Copy exactly the lines that run from the one containing "Definition at line" through the end of the entries, both ends included.
*** Information given
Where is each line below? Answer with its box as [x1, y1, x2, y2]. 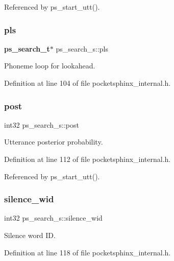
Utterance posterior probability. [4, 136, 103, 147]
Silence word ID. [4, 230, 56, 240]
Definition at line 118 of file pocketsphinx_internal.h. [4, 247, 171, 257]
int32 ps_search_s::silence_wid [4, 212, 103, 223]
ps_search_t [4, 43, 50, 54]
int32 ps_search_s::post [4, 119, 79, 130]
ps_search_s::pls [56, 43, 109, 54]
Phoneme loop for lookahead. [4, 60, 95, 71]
******
Result of the task>
Definition at line 118 of file pocketsphinx_internal.h. [4, 247, 171, 257]
int32 ps_search_s::silence_wid [4, 212, 103, 223]
ps_search_t [4, 43, 50, 54]
int32 ps_search_s::post [4, 119, 79, 130]
ps_search_s::pls [56, 43, 109, 54]
Phoneme loop for lookahead. [4, 60, 95, 71]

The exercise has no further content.